| Source records |
= = = =

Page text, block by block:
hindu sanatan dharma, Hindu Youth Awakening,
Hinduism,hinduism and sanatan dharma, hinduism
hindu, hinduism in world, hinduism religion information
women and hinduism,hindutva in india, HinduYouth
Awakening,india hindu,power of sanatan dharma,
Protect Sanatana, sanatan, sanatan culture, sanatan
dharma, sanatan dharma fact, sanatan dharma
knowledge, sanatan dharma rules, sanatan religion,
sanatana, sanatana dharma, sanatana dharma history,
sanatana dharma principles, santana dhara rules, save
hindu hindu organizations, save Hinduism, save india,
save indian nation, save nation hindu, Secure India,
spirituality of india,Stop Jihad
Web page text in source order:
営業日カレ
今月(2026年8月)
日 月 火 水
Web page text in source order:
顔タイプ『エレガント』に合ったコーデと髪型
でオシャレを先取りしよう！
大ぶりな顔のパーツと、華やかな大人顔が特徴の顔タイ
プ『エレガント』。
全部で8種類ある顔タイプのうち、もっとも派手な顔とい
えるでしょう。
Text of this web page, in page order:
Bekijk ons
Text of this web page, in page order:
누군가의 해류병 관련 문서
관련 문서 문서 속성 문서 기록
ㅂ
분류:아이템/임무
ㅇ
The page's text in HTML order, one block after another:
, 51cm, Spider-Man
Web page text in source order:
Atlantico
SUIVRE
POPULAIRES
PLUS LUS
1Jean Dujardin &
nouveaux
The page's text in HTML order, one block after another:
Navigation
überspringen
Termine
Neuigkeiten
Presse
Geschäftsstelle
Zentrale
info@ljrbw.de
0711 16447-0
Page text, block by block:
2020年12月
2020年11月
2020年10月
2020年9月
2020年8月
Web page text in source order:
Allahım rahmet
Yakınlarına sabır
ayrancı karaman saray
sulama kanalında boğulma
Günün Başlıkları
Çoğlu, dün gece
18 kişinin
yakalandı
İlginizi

= = = =

| WORK INSTRUCTION |
The answer is every entry, repeated word for word.

| RESULT |
Page text, block by block:
hindu sanatan dharma, Hindu Youth Awakening,
Hinduism,hinduism and sanatan dharma, hinduism
hindu, hinduism in world, hinduism religion information
women and hinduism,hindutva in india, HinduYouth
Awakening,india hindu,power of sanatan dharma,
Protect Sanatana, sanatan, sanatan culture, sanatan
dharma, sanatan dharma fact, sanatan dharma
knowledge, sanatan dharma rules, sanatan religion,
sanatana, sanatana dharma, sanatana dharma history,
sanatana dharma principles, santana dhara rules, save
hindu hindu organizations, save Hinduism, save india,
save indian nation, save nation hindu, Secure India,
spirituality of india,Stop Jihad
Web page text in source order:
営業日カレ
今月(2026年8月)
日 月 火 水
Web page text in source order:
顔タイプ『エレガント』に合ったコーデと髪型
でオシャレを先取りしよう！
大ぶりな顔のパーツと、華やかな大人顔が特徴の顔タイ
プ『エレガント』。
全部で8種類ある顔タイプのうち、もっとも派手な顔とい
えるでしょう。
Text of this web page, in page order:
Bekijk ons
Text of this web page, in page order:
누군가의 해류병 관련 문서
관련 문서 문서 속성 문서 기록
ㅂ
분류:아이템/임무
ㅇ
The page's text in HTML order, one block after another:
, 51cm, Spider-Man
Web page text in source order:
Atlantico
SUIVRE
POPULAIRES
PLUS LUS
1Jean Dujardin &
nouveaux
The page's text in HTML order, one block after another:
Navigation
überspringen
Termine
Neuigkeiten
Presse
Geschäftsstelle
Zentrale
info@ljrbw.de
0711 16447-0
Page text, block by block:
2020年12月
2020年11月
2020年10月
2020年9月
2020年8月
Web page text in source order:
Allahım rahmet
Yakınlarına sabır
ayrancı karaman saray
sulama kanalında boğulma
Günün Başlıkları
Çoğlu, dün gece
18 kişinin
yakalandı
İlginizi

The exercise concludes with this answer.